Records from a data source

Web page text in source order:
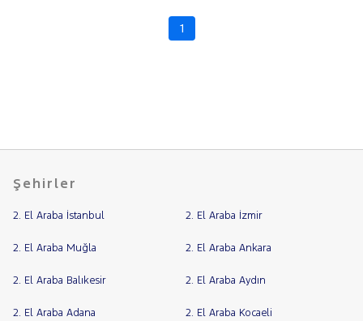
KIA
LANCIA
MERCEDES-
MINI
MITSUBISHI
Değişen
Parça
1
Şehirler
2. El Araba İstanbul 2. El Araba İzmir
2. El Araba Muğla 2. El Araba Ankara
2. El Araba Balıkesir 2. El Araba Aydın
2. El Araba Adana 2. El Araba Kocaeli
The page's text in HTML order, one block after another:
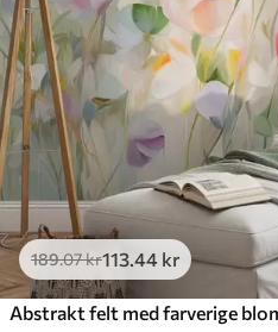
189.07kr113 .44 kr
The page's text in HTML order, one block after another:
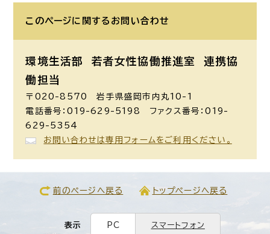
このページに関する お問い合わせ
環境生活部 若者女性協働推進室
連携協
働担当
〒020-8570 岩手県盛岡市内丸10-1
電話番号：019-629-5198 ファクス番号：019-
629-5354
お問い合わせは専用フォームをご利用ください。
前のページへ戻る トップページへ戻る
表示 PC スマートフォン
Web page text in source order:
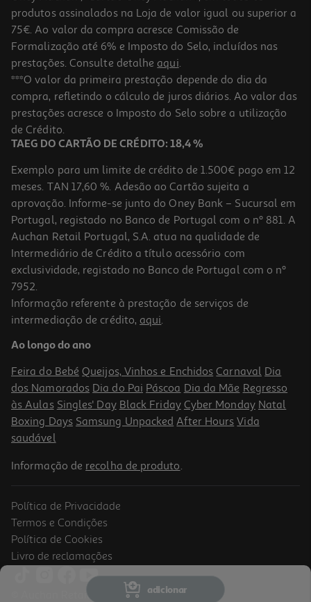
adicionar
produtos assinalados na Loja de valor igual ou superior a
75€. Ao valor da compra acresce Comissão de
Formalização até 6% e Imposto do Selo, incluídos nas
prestações. Consulte detalhe aqui.
***O valor da primeira prestação depende do dia da
compra, refletindo o cálculo de juros diários. Ao valor das
prestações acresce o Imposto do Selo sobre a utilização
de Crédito.
TAEG DO CARTÃO DE CRÉDITO: 18,4 %
Exemplo para um limite de crédito de 1.500€ pago em 12
meses. TAN 17,60 %. Adesão ao Cartão sujeita a
aprovação. Informe-se junto do Oney Bank – Sucursal em
Portugal, registado no Banco de Portugal com o nº 881. A
Auchan Retail Portugal, S.A. atua na qualidade de
Intermediário de Crédito a título acessório com
exclusividade, registado no Banco de Portugal com o nº
7952.
Informação referente à prestação de serviços de
intermediação de crédito, aqui.
Ao longo do ano
Feira do Bebé Queijos, Vinhos e Enchidos Carnaval Dia
dos Namorados Dia do Pai Páscoa Dia da Mãe Regresso
às Aulas Singles' Day Black Friday Cyber Monday Natal
Boxing Days Samsung Unpacked After Hours Vida
saudável
Informação de recolha de produto.
Política de Privacidade
Termos e Condições
Política de Cookies
Livro de reclamações
© Auchan Retail Portugal
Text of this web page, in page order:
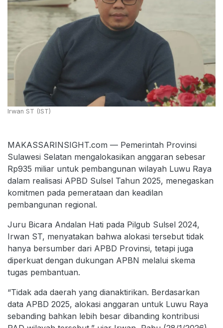
Irwan ST (IST)
MAKASSARINSIGHT.com — Pemerintah Provinsi
Sulawesi Selatan mengalokasikan anggaran sebesar
Rp935 miliar untuk pembangunan wilayah Luwu Raya
dalam realisasi APBD Sulsel Tahun 2025, menegaskan
komitmen pada pemerataan dan keadilan
pembangunan regional.
Juru Bicara Andalan Hati pada Pilgub Sulsel 2024,
Irwan ST, menyatakan bahwa alokasi tersebut tidak
hanya bersumber dari APBD Provinsi, tetapi juga
diperkuat dengan dukungan APBN melalui skema
tugas pembantuan.
“Tidak ada daerah yang dianaktirikan. Berdasarkan
data APBD 2025, alokasi anggaran untuk Luwu Raya
sebanding bahkan lebih besar dibanding kontribusi
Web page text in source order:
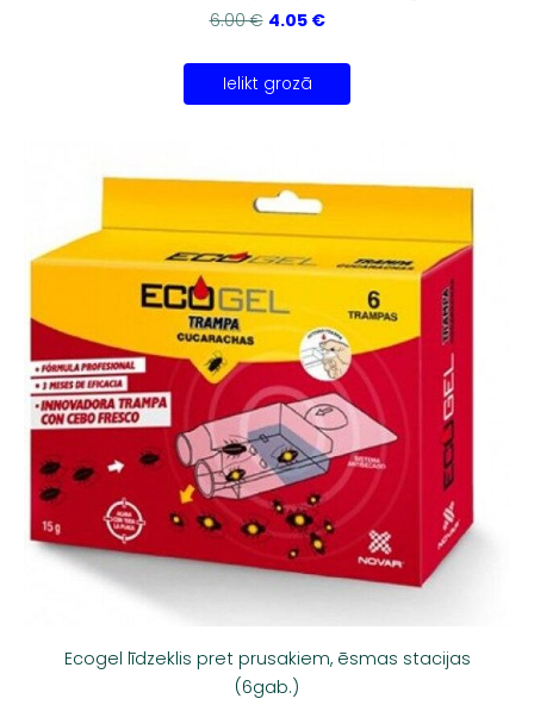
6.00 € 4.05 €
Ielikt grozā
Ecogel līdzeklis pret prusakiem, ēsmas stacijas
(6gab.)
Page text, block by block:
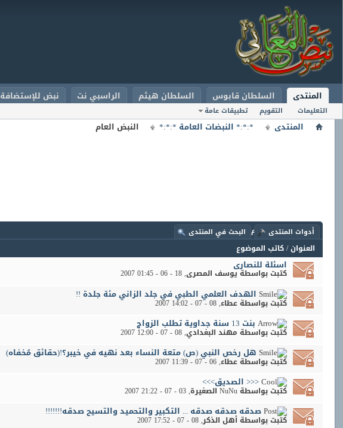
المنتدى
التعليمات التقويم تطبيقات عامة
السلطان قابوس السلطان هيثم الراسبي نت نبض للإستضافة
المنتدى *:*:* النبضات العامة *:*:* النبض العام
المنتدى:النبض العامأدوات المنتدى البحث في المنتدى
العنوان/كاتب الموضوع
اسئلة للنصارى
كتبت بواسطةيوسف المصرى‏, 18 - 06 - 2007 01:45
الهدف العلمي الطبي في جلد الزاني مئة جلدة !!
كتبت بواسطةعطاء‏, 08 - 07 - 2007 14:02
بنت 13 سنة جداوية تطلب الزواج
كتبت بواسطة مهند البغدادي‏, 08 - 07 - 2007 12:00
هل رخص النبي (ص) متعة النساء بعد نهيه في خيبر؟!(حقائق مُخفاه)
كتبت بواسطةعطاء‏, 06 - 07 - 2007 11:39
<<< الصديق>>>
كتبت بواسطةNuNu الصغيرة ‏, 03 - 07 - 2007 21:22
صدقه صدقه صدقه ... التكبير والتحميد والتسيح صدقه!!!!!!!
كتبت بواسطةأهل الذكر‏, 08 - 07 - 2007 17:52
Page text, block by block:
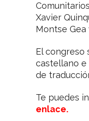
Xavier
Montse Gea
El congreso
castellano e
de
Te puedes
enlace.
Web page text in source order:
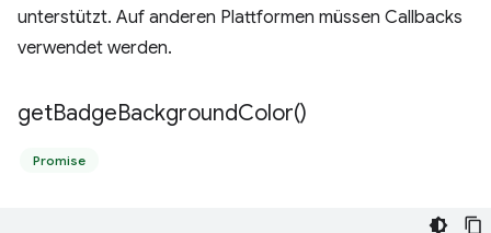
unterstützt. Auf anderen Plattformen müssen Callbacks
verwendet werden.
getBadgeBackgroundColor()
Promise
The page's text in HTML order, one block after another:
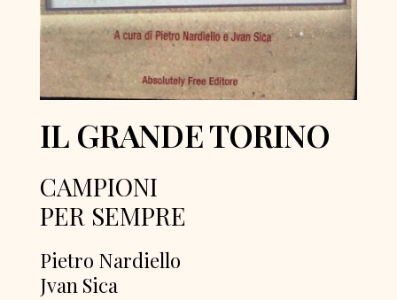
IL GRANDE TORINO
CAMPIONI
PER SEMPRE
Pietro Nardiello
Jvan Sica
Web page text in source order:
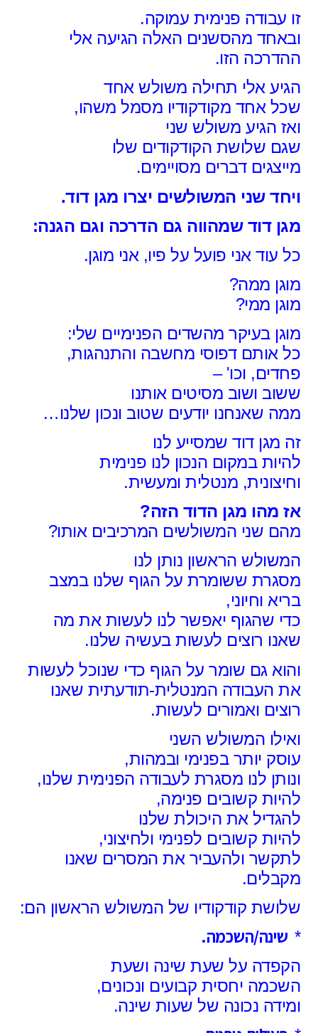
זו עבודה פנימית עמוקה.
ובאחד מהסשנים האלה הגיעה אלי
ההדרכה הזו.
הגיע אלי תחילה משולש אחד
שכל אחד מקודקודיו מסמל משהו,
ואז הגיע משולש שני
שגם שלושת הקודקודים שלו
מייצגים דברים מסויימים.
ויחד שני המשולשים יצרו מגן דוד.
מגן דוד שמהווה גם הדרכה וגם הגנה:
כל עוד אני פועל על פיו, אני מוגן.
מוגן ממה?
מוגן ממי?
מוגן בעיקר מהשדים הפנימיים שלי:
כל אותם דפוסי מחשבה והתנהגות,
פחדים, וכו' –
ששוב ושוב מסיטים אותנו
ממה שאנחנו יודעים שטוב ונכון שלנו…
זה מגן דוד שמסייע לנו
להיות במקום הנכון לנו פנימית
וחיצונית, מנטלית ומעשית.
אז מהו מגן הדוד הזה?
מהם שני המשולשים המרכיבים אותו?
המשולש הראשון נותן לנו
מסגרת ששומרת על הגוף שלנו במצב
בריא וחיוני,
כדי שהגוף יאפשר לנו לעשותאת מה
שאנו רוצים לעשות בעשיה שלנו.
והוא גם שומר על הגוף כדי שנוכל לעשות
את העבודה המנטלית-תודעתית שאנו
רוצים ואמורים לעשות.
ואילו המשולש השני
עוסק יותר בפנימי ובמהות,
ונותן לנו מסגרת לעבודה הפנימית שלנו,
להיות קשובים פנימה,
להגדיל את היכולת שלנו
להיות קשובים לפנימי ולחיצוני,
לתקשר ולהעביר את המסרים שאנו
מקבלים.
שלושת קודקודיו של המשולש הראשון הם:
* שינה/השכמה.
הקפדה על שעת שינה ושעת
השכמה יחסית קבועים ונכונים,
ומידה נכונה של שעות שינה.
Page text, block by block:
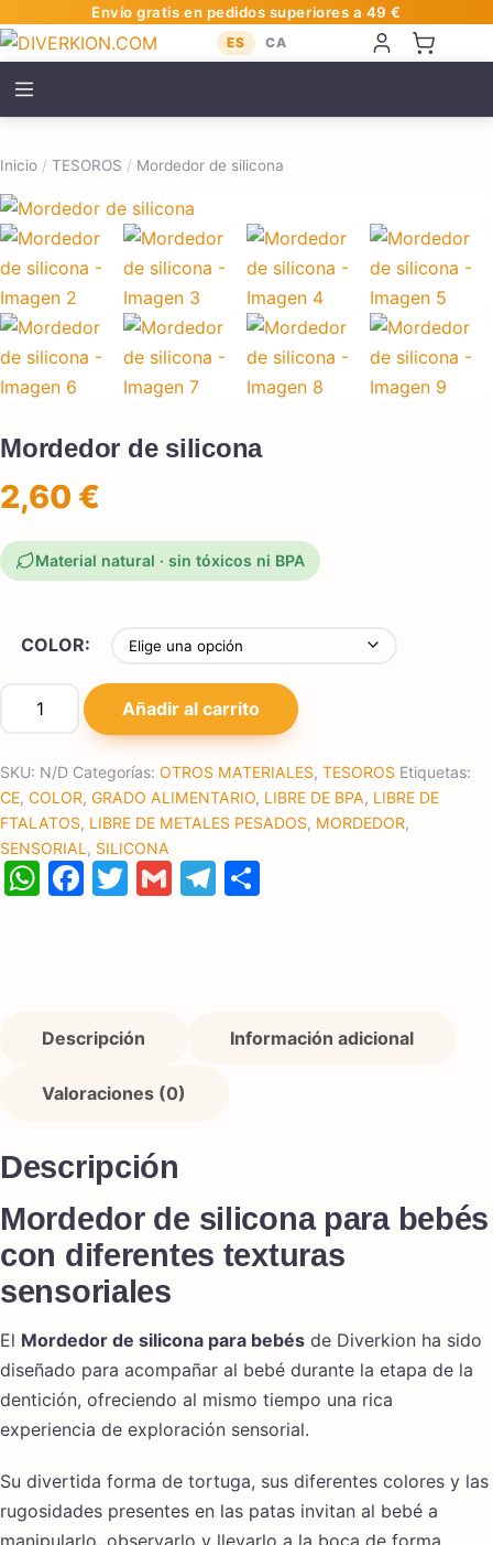
Envío gratis en pedidos superiores a 49 €
ES CA
Inicio / TESOROS / Mordedor de silicona
Mordedor de silicona
2,60 €
Material natural · sin tóxicos ni BPA
COLOR:
Mordedor de silicona cantidad
Añadir al carrito
SKU: N/D Categorías: OTROS MATERIALES, TESOROS Etiquetas:
CE, COLOR, GRADO ALIMENTARIO, LIBRE DE BPA, LIBRE DE
FTALATOS, LIBRE DE METALES PESADOS, MORDEDOR,
SENSORIAL , SILICONA
WhatsApp
Facebook
Twitter
GmailTelegram
Descripción Información adicional
Valoraciones (0)
Descripción
Mordedor de silicona para bebés
con diferentes texturas
sensoriales
El Mordedor de silicona para bebés de Diverkion ha sido
diseñado para acompañar al bebé durante la etapa de la
dentición, ofreciendo al mismo tiempo una rica
experiencia de exploración sensorial.
Su divertida forma de tortuga, sus diferentes colores y las
rugosidades presentes en las patas invitan al bebé a
manipularlo, observarlo y llevarlo a la boca de forma
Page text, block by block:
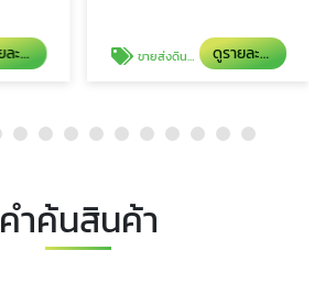
ดูรายละเอียด ขายส่งดินลูกรังราคาถูก หทัยราษฎร์ ดูรายละเอียด
คำค้นสินค้า
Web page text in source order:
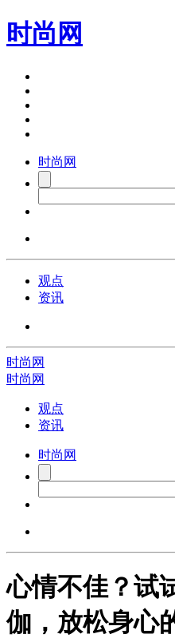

Exercise objective:
Look above for the line with "Pietro Nardiello" and the line with "מוגן בעיקר מהשדים"; set down those two lines and all lines between them exactly, without pictures and without anything else.

Result:
Pietro Nardiello
Jvan Sica
Web page text in source order:
זו עבודה פנימית עמוקה.
ובאחד מהסשנים האלה הגיעה אלי
ההדרכה הזו.
הגיע אלי תחילה משולש אחד
שכל אחד מקודקודיו מסמל משהו,
ואז הגיע משולש שני
שגם שלושת הקודקודים שלו
מייצגים דברים מסויימים.
ויחד שני המשולשים יצרו מגן דוד.
מגן דוד שמהווה גם הדרכה וגם הגנה:
כל עוד אני פועל על פיו, אני מוגן.
מוגן ממה?
מוגן ממי?
מוגן בעיקר מהשדים הפנימיים שלי:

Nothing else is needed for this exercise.